Could you restate, exactly and with nothing added, the lines from the start of the data through the line that holds "s = (2 * tan(alpha / 2)) / 2; (55, 212)", leaving the pictures out?

*** Supplied records Section Begins ***

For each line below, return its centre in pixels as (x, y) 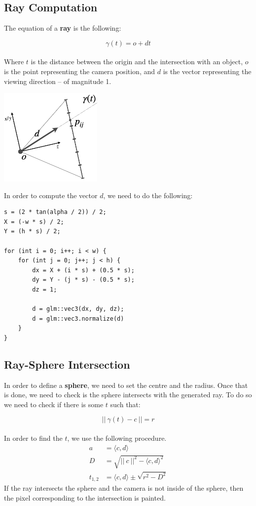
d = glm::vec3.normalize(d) (78, 318)
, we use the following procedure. (117, 438)
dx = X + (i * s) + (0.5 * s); (83, 270)
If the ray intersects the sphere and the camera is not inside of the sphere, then (124, 488)
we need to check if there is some (54, 404)
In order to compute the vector (51, 195)
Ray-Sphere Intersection (67, 364)
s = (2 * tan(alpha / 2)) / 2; (55, 212)
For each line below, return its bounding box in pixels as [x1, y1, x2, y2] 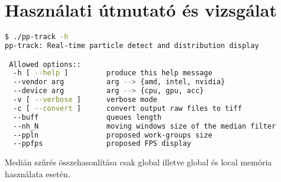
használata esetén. [5, 167, 70, 180]
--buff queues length [13, 113, 162, 122]
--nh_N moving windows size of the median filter [13, 122, 276, 130]
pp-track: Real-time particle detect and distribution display [5, 41, 259, 50]
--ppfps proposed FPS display [13, 139, 192, 148]
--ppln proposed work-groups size [13, 130, 212, 139]
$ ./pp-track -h [5, 33, 69, 41]
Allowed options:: [9, 60, 81, 69]
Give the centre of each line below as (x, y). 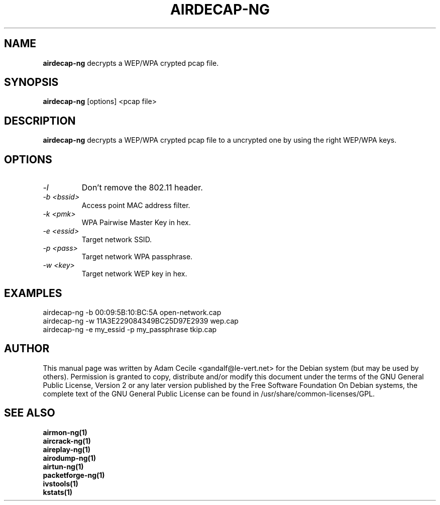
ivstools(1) (61, 483)
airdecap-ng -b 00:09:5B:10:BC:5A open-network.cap (132, 312)
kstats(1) (58, 492)
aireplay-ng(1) (67, 449)
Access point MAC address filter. (136, 206)
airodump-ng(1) (70, 458)
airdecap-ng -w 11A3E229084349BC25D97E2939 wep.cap (141, 321)
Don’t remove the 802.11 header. (142, 188)
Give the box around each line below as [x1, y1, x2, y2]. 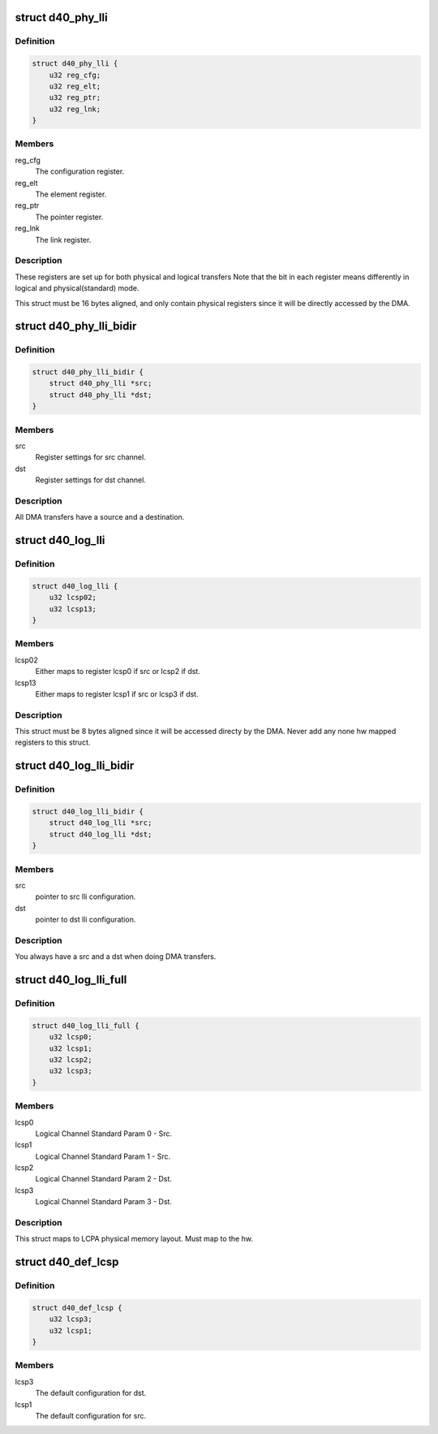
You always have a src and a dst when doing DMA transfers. [15, 952, 217, 961]
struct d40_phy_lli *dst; [49, 390, 152, 400]
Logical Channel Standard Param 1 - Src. [35, 1151, 170, 1161]
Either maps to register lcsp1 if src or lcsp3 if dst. [35, 689, 199, 698]
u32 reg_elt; [49, 81, 101, 91]
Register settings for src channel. [35, 452, 146, 462]
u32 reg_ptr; [49, 93, 101, 102]
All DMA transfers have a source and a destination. [15, 512, 185, 522]
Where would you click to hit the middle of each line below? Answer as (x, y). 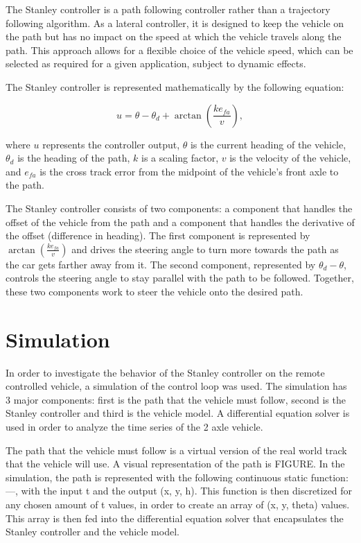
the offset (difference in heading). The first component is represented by (158, 235)
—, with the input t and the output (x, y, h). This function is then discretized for (179, 491)
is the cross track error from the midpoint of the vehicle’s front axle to (189, 171)
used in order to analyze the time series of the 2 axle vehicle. (134, 426)
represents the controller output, (111, 144)
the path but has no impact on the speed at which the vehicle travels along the (174, 36)
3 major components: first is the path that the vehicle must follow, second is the (176, 399)
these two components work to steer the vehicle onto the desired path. (155, 291)
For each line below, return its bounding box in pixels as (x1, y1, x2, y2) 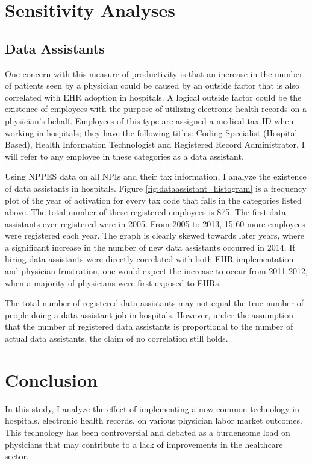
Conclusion (5, 367, 98, 392)
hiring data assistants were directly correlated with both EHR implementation (5, 252, 294, 265)
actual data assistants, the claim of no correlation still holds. (5, 332, 228, 345)
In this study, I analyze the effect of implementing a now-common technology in (5, 402, 299, 415)
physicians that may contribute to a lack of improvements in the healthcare (5, 437, 283, 450)
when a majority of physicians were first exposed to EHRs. (5, 276, 222, 289)
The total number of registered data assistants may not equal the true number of (5, 296, 304, 309)
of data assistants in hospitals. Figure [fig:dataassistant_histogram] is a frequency (5, 181, 307, 194)
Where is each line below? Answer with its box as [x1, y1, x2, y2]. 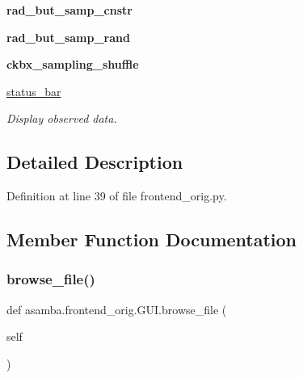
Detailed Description [6, 149, 183, 174]
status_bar [6, 82, 61, 99]
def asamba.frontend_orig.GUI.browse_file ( [6, 300, 227, 317]
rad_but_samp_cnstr [6, 2, 133, 18]
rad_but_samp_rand [6, 28, 130, 45]
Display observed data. [6, 110, 117, 127]
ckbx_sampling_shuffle [6, 56, 139, 73]
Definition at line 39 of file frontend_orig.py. [6, 187, 227, 204]
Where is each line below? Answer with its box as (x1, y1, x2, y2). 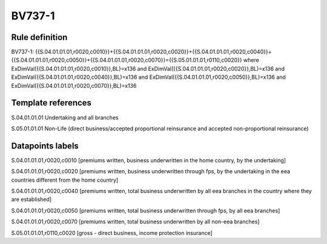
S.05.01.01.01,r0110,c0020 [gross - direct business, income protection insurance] (11, 229, 213, 236)
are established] (11, 196, 51, 203)
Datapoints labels (11, 140, 79, 151)
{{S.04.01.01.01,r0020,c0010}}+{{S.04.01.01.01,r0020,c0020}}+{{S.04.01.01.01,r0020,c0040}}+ (35, 48, 272, 56)
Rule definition (11, 32, 68, 42)
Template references (11, 97, 92, 108)
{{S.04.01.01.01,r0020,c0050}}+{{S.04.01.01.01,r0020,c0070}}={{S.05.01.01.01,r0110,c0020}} (11, 56, 242, 64)
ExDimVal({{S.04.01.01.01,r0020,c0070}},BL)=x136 (11, 82, 137, 89)
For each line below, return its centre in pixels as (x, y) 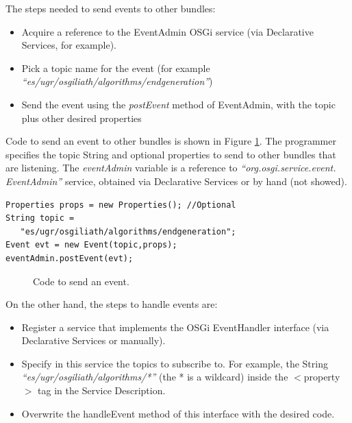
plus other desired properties (81, 118)
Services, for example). (69, 45)
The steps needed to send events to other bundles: (111, 8)
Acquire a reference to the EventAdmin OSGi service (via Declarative (167, 31)
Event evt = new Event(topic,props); (91, 245)
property (322, 377)
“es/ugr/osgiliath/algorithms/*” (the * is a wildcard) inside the (155, 377)
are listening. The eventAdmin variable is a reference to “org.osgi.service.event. (171, 168)
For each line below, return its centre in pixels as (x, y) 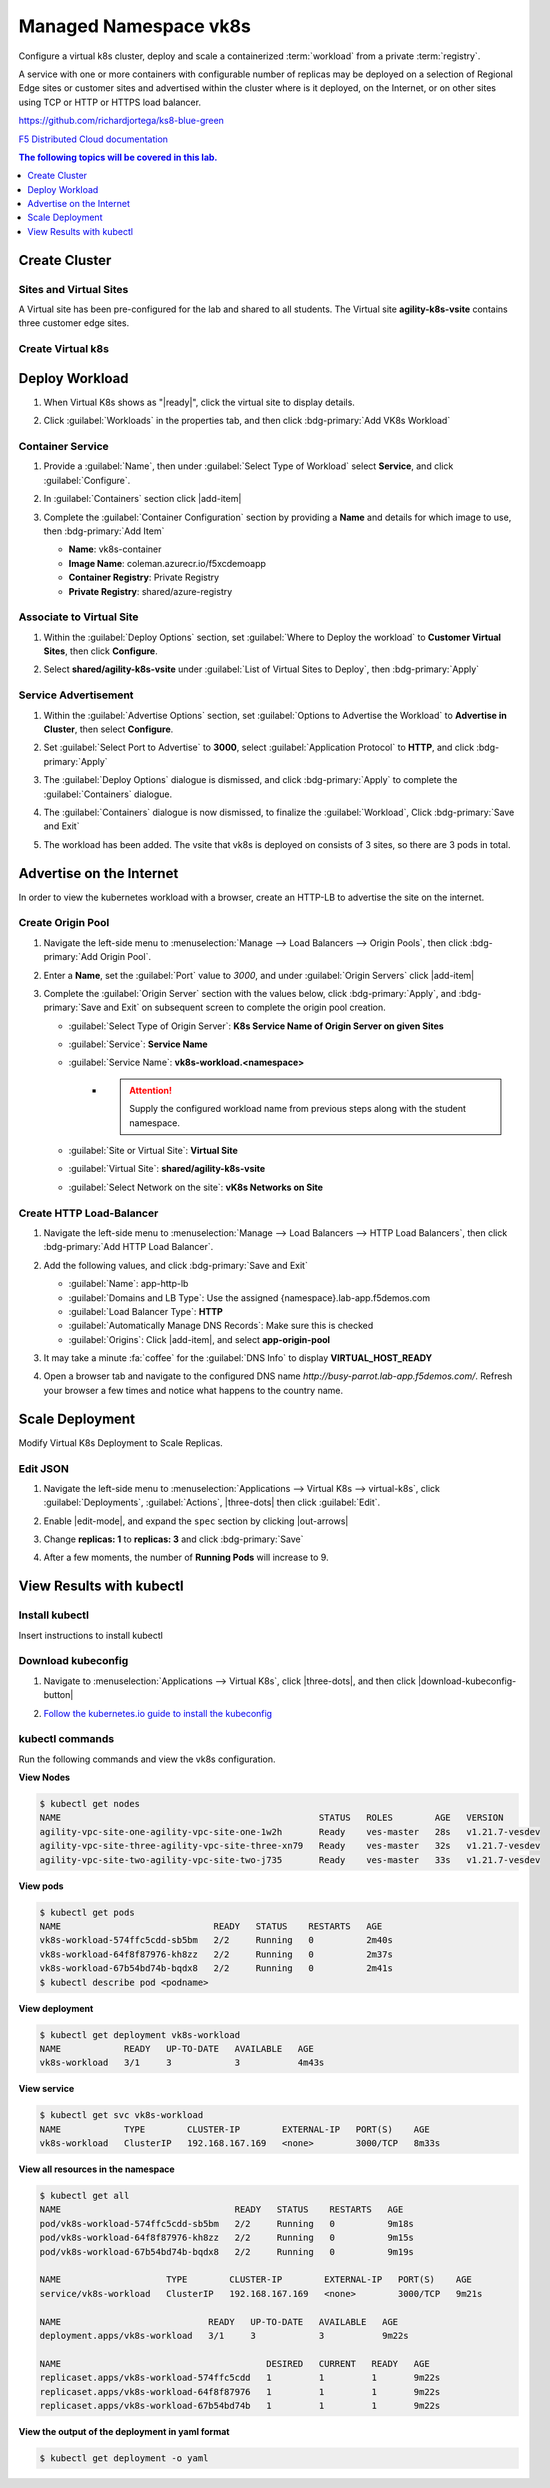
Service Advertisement (76, 695)
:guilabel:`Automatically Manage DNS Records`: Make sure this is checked (221, 1326)
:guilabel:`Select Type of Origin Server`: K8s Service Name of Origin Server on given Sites (256, 1026)
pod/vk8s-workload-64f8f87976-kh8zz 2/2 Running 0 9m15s (227, 2238)
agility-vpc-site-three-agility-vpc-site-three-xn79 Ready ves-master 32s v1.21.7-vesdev (290, 1846)
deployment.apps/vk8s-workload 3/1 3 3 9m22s (224, 2335)
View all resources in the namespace (96, 2169)
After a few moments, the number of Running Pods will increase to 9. (186, 1557)
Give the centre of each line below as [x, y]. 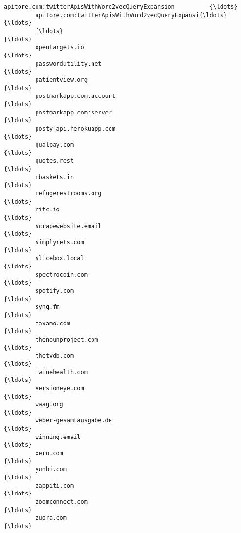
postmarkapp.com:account [75, 96]
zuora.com [51, 518]
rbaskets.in [55, 177]
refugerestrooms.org [68, 194]
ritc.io [47, 210]
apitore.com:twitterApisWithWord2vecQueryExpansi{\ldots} [131, 15]
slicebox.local [60, 258]
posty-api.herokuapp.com [75, 128]
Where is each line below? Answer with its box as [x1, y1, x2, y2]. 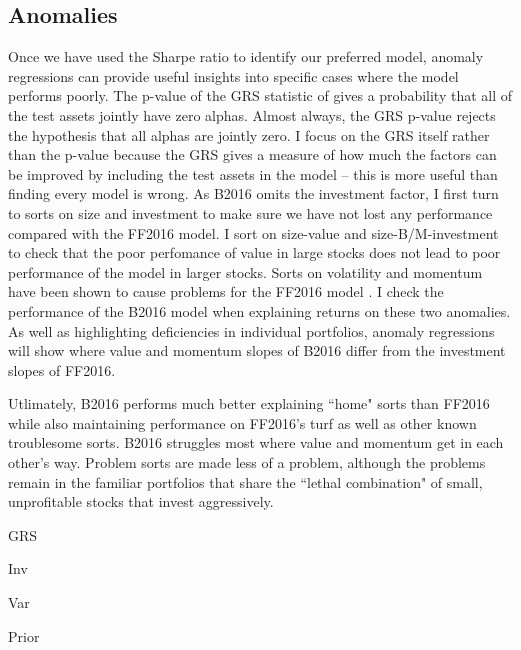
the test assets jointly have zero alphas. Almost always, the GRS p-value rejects [8, 104, 496, 125]
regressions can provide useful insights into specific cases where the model [8, 65, 459, 86]
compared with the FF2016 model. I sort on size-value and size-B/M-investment [8, 222, 499, 243]
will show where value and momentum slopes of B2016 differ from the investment [8, 340, 506, 361]
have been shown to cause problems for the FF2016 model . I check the [8, 281, 444, 302]
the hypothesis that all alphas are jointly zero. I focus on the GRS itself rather [8, 124, 490, 145]
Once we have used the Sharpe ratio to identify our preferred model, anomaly [8, 46, 484, 67]
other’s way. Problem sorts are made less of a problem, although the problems [8, 452, 486, 473]
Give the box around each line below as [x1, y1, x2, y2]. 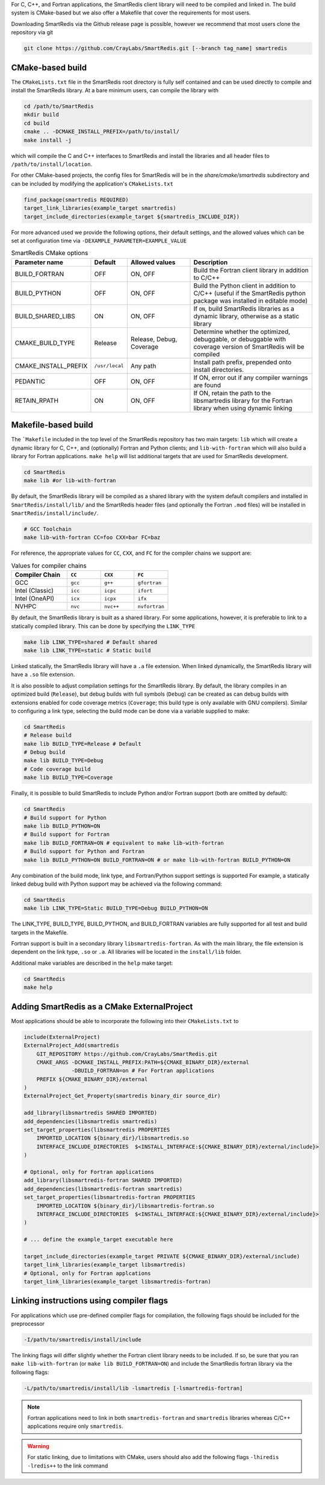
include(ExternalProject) [23, 1033, 101, 1040]
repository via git [11, 29, 54, 36]
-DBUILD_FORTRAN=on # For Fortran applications [71, 1067, 215, 1074]
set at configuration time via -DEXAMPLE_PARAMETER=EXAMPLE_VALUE [11, 237, 187, 244]
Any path [130, 362, 156, 370]
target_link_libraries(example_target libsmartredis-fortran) [23, 1278, 211, 1285]
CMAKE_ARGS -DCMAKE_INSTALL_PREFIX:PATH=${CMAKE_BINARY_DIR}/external [36, 1059, 250, 1065]
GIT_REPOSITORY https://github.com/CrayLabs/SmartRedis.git [36, 1050, 218, 1058]
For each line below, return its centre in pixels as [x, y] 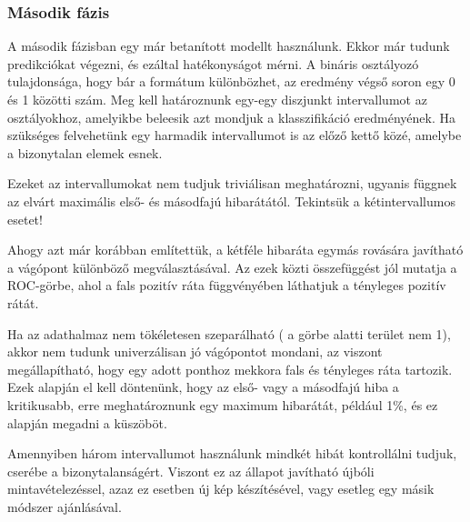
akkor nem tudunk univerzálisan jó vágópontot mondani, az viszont [195, 351]
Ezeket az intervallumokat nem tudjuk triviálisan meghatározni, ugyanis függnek [232, 183]
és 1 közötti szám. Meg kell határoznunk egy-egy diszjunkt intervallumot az [217, 99]
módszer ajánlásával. [65, 506]
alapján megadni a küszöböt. [87, 422]
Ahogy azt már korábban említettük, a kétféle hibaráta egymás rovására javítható [235, 250]
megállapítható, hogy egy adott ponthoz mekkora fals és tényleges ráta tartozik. [230, 369]
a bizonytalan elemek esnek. [85, 152]
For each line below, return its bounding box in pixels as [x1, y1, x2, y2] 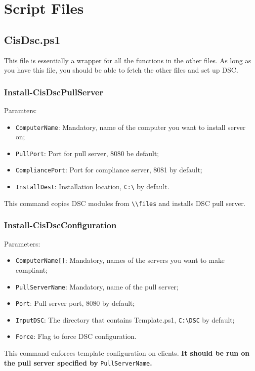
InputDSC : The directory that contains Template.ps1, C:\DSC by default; [15, 314, 235, 325]
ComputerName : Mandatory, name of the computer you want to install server [15, 122, 246, 132]
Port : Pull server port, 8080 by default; [15, 298, 135, 308]
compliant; [15, 264, 47, 275]
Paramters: [4, 105, 37, 115]
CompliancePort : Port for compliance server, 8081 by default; [15, 165, 202, 175]
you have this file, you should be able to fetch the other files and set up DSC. [4, 65, 238, 75]
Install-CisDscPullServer [4, 85, 103, 98]
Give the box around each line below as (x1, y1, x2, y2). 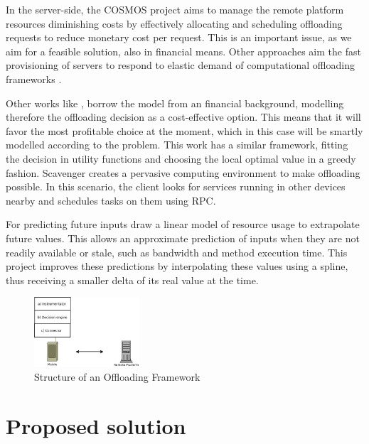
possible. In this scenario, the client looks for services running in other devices (6, 179, 346, 194)
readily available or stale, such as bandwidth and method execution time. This (6, 244, 348, 259)
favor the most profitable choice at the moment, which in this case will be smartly (6, 123, 363, 138)
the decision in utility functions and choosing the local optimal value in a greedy (6, 151, 356, 166)
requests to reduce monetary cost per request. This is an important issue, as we (6, 30, 352, 45)
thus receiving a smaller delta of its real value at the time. (6, 272, 259, 287)
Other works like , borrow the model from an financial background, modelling (6, 95, 344, 110)
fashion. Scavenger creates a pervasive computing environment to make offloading (6, 165, 360, 180)
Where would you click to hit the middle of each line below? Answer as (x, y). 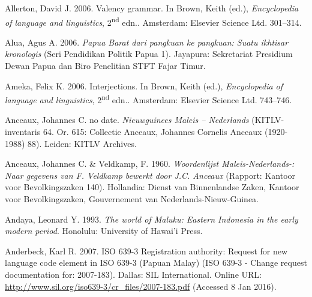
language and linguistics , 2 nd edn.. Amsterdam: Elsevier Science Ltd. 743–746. (148, 99)
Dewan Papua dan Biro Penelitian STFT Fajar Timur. (105, 66)
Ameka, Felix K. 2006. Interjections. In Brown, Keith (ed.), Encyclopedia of (144, 85)
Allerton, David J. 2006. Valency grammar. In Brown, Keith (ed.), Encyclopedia (152, 8)
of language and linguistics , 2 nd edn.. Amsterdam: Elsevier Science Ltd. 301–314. (153, 21)
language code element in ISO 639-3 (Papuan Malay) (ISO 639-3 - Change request (156, 262)
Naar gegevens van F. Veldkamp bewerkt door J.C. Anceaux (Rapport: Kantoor (150, 175)
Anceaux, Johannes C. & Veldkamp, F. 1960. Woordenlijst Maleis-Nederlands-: (150, 163)
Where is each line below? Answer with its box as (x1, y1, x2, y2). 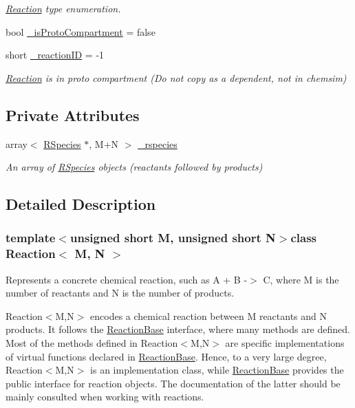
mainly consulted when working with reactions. (6, 389, 204, 404)
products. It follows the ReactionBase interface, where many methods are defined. (6, 322, 350, 336)
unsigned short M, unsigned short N (69, 229, 276, 246)
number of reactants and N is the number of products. (6, 286, 235, 300)
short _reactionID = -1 (6, 47, 105, 62)
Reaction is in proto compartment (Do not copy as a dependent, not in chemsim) (6, 70, 347, 85)
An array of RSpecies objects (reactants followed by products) (6, 160, 263, 174)
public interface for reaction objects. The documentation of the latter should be (6, 376, 341, 390)
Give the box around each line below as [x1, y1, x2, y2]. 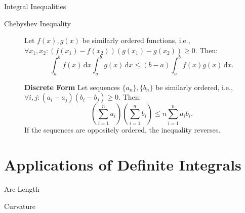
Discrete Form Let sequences [24, 81, 120, 92]
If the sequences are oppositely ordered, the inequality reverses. [24, 124, 221, 135]
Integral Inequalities [4, 1, 66, 11]
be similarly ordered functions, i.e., [82, 35, 190, 46]
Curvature [4, 200, 35, 211]
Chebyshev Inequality [4, 18, 71, 28]
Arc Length [4, 183, 39, 194]
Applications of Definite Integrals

*** Supplied records Section Ends ***

◆ Task result ◆
For each line below, return its centre in pixels as (x, y) 
d = glm::vec3.normalize(d) (78, 318)
, we use the following procedure. (117, 438)
dx = X + (i * s) + (0.5 * s); (83, 270)
If the ray intersects the sphere and the camera is not inside of the sphere, then (124, 488)
we need to check if there is some (54, 404)
In order to compute the vector (51, 195)
Ray-Sphere Intersection (67, 364)
s = (2 * tan(alpha / 2)) / 2; (55, 212)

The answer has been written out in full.